Is Minimum Corporate Tax justified?

The G7 nations have proposed in a meeting held in Buckingham on June 5, 2021 to


impose minimum corporate tax (MCT) @15% on MNC's primarily the big tech giants
(FAAG), irrespective of which country they provide digital services to earn revenues
and the country they belong to. In both the cases, the MNC's may have to pay MCT
@15% under the proposal.

The issue is - that companies follow a system of locating their business wherever the
tax rate is lower and opt for tax avoidance. In response, the countries especially
Netherlands, Ireland, Luxembourg, Western Europe have also resorted to slash their
corporate tax rates to attract MNC's.
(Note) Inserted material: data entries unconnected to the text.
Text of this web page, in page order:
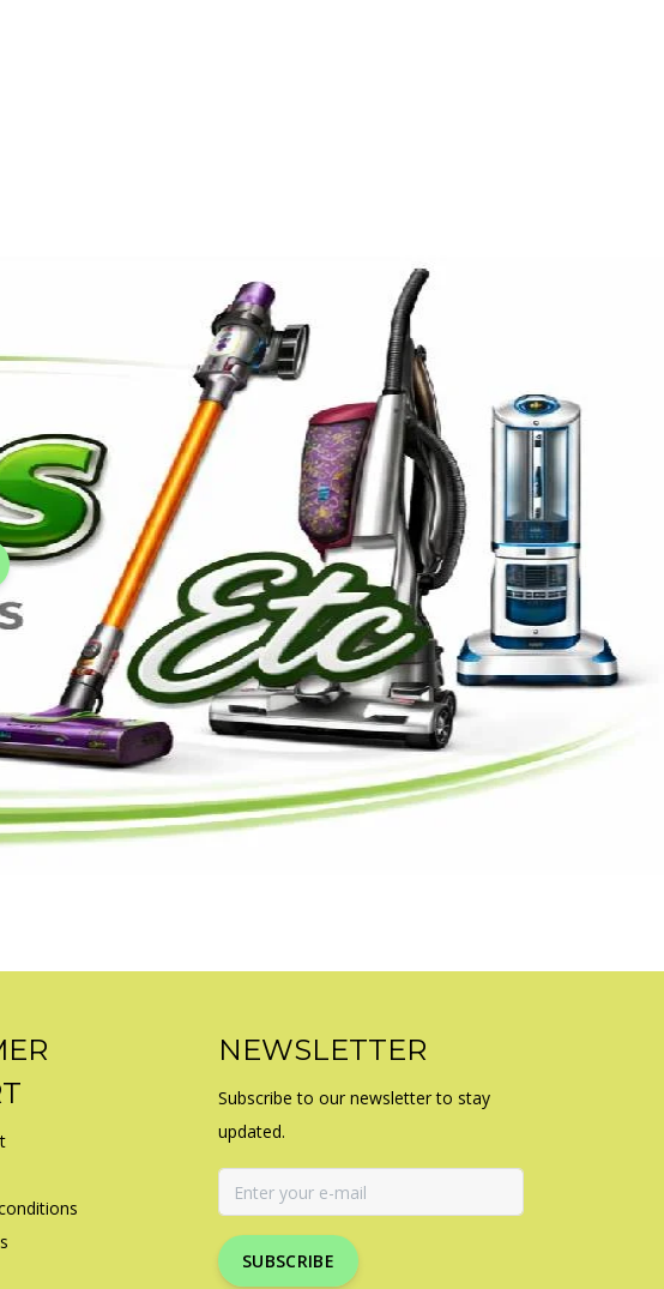
NEWSLETTER
Subscribe to our newsletter to stay
updated.
SUBSCRIBE
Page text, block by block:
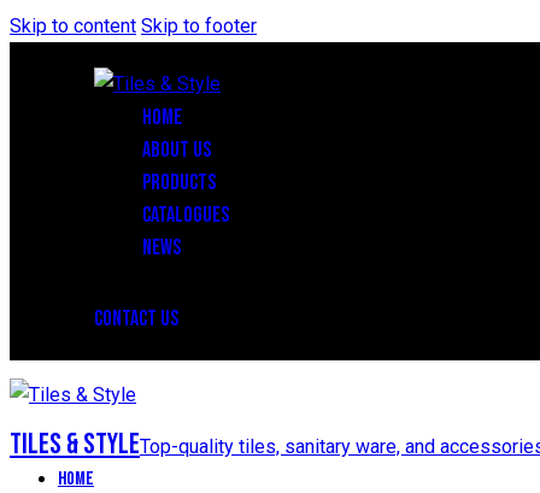
Skip to content Skip to footer
HOME
ABOUT US
PRODUCTS
CATALOGUES
NEWS
CONTACT US
Tiles & StyleTop-quality tiles, sanitary ware, and
Home
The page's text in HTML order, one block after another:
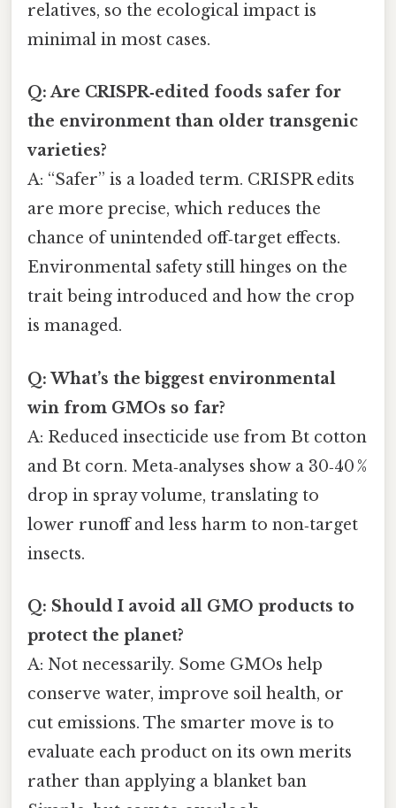
relatives, so the ecological impact is
minimal in most cases.
Q: Are CRISPR‑edited foods safer for
the environment than older transgenic
varieties?
A: “Safer” is a loaded term. CRISPR edits
are more precise, which reduces the
chance of unintended off‑target effects.
Environmental safety still hinges on the
trait being introduced and how the crop
is managed.
Q: What’s the biggest environmental
win from GMOs so far?
A: Reduced insecticide use from Bt cotton
and Bt corn. Meta‑analyses show a 30‑40 %
drop in spray volume, translating to
lower runoff and less harm to non‑target
insects.
Q: Should I avoid all GMO products to
protect the planet?
A: Not necessarily. Some GMOs help
conserve water, improve soil health, or
cut emissions. The smarter move is to
evaluate each product on its own merits
rather than applying a blanket ban
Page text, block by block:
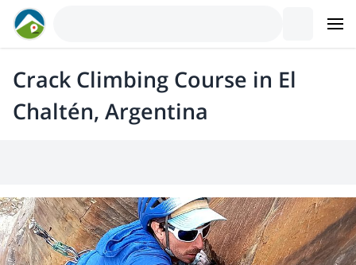
Crack Climbing Course in El
Chaltén, Argentina
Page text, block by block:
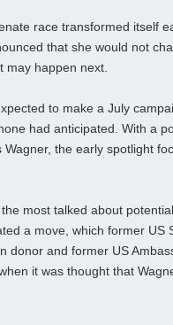
race transformed itself
that she would not
may happen next.
to make a July
had anticipated. With a
the early spotlight
most talked about
a move, which former US
donor and former US
it was thought that

MNC's opt to create many of their subsidiaries
to make maximum profits out of major markets in low-tax countries. As a result,
other service recipient countries lose out on tax revenues.
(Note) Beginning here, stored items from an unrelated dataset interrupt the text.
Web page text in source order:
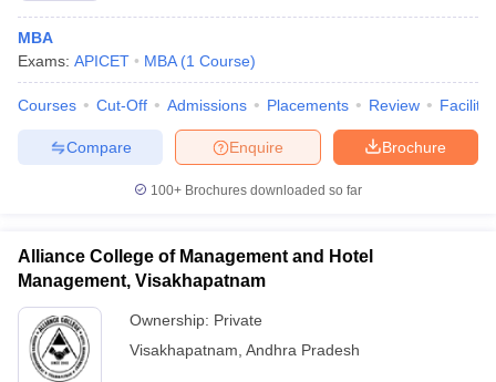
MBA
Exams: APICET MBA (1 Course)
Courses Cut-Off Admissions Placements Review
Brochure
Enquire
Compare
100+ Brochures downloaded so far
Alliance College of Management and Hotel
Management, Visakhapatnam
Ownership: Private
Visakhapatnam Andhra Pradesh
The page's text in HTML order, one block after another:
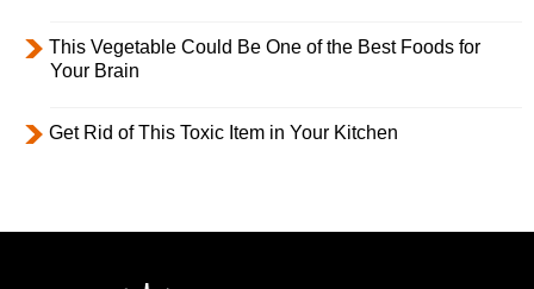
This Vegetable Could Be One of the Best Foods for
Your Brain
Get Rid of This Toxic Item in Your Kitchen
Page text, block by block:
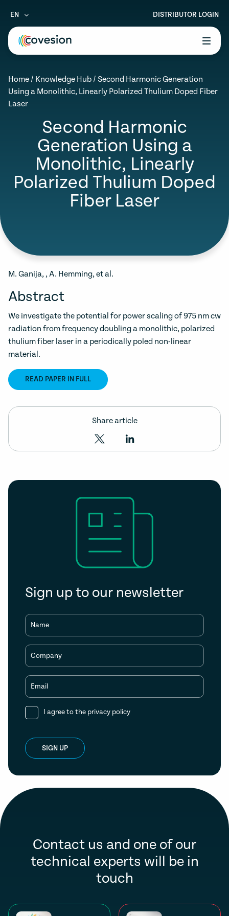
menu
menu
EN DISTRIBUTOR LOGIN
Home / Knowledge Hub / Second Harmonic Generation
Using a Monolithic, Linearly Polarized Thulium Doped Fiber
Laser
Second Harmonic
Generation Using a
Monolithic, Linearly
Polarized Thulium Doped
Fiber Laser
M. Ganija, , A. Hemming, et al.
Abstract
We investigate the potential for power scaling of 975 nm cw
radiation from frequency doubling a monolithic, polarized
thulium fiber laser in a periodically poled non-linear
material.
READ PAPER IN FULL
Share article
Sign up to our newsletter
Name
Company
Email
I agree to the privacy policy
SIGN UP
Contact us and one of our
technical experts will be in
touch
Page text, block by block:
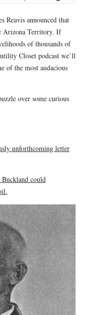
Reavis announced that
Arizona Territory. If
of thousands of
Closet podcast we’ll
of the most audacious
over some curious
unforthcoming letter
could
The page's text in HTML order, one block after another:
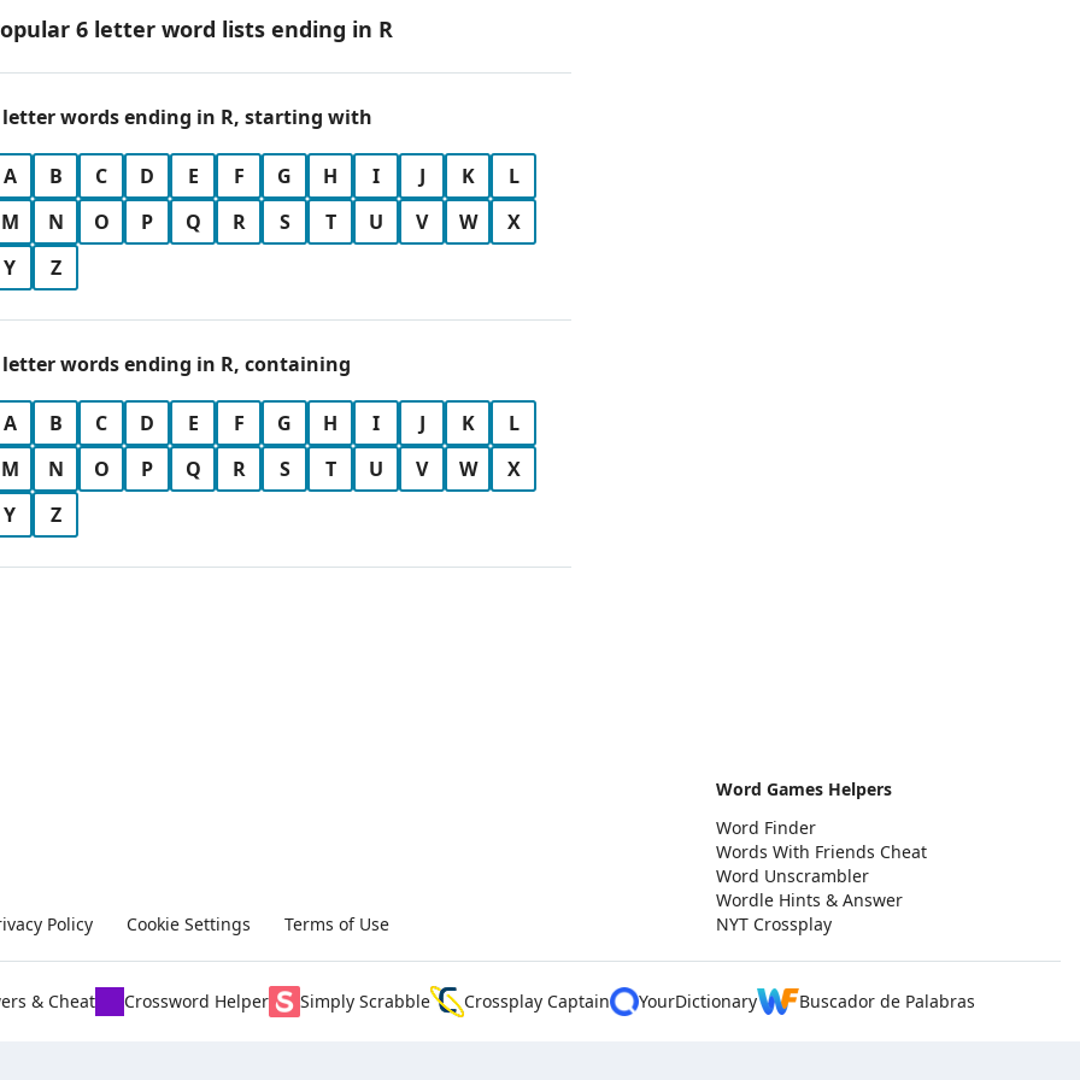
6 letter word lists ending in R
letter words ending in R, starting with
A B C D E F G H I J K
L
M
N O P Q R S T U V W
X
Y
Z
letter words ending in R, containing
A B C D E F G H I J K
L
M
N O P Q R S T U V W
X
Y
Z
Policy Cookie Settings Terms of Use
Word Games Helpers
Word Finder
Words With Friends Cheat
Word Unscrambler
Wordle Hints & Answer
NYT Crossplay
& Cheat Crossword Helper Simply Scrabble Crossplay Captain YourDictionary Buscador de Palabras

Challenge of the G7 proposal may be that some countries will have to reorient their
existing tax structure and the accounting for companies at the backdrop of the new
taxation could be tricky. Secondly, the threshold of 15% MCT as a norm might bring
transparency but question is "Will every country accept this proposal especially when
it is tabled amongst G20?" The countries which aren't doing well economically, lower
tax rate will not push their economy.

India loses annual tax loss at over $10 billion and US Treasury loses nearly $50 billion
a year due to corporate tax evasion. This proposal will turn good for India as
companies wouldn't hesitate investing in India irrespective of the tax rate being
retained higher than 15% since we have made significant progress globally by now.

Will it be feasible to have uniform MCT for all the nations? The proposal will emerge
with many issues as it moves forward for discussions.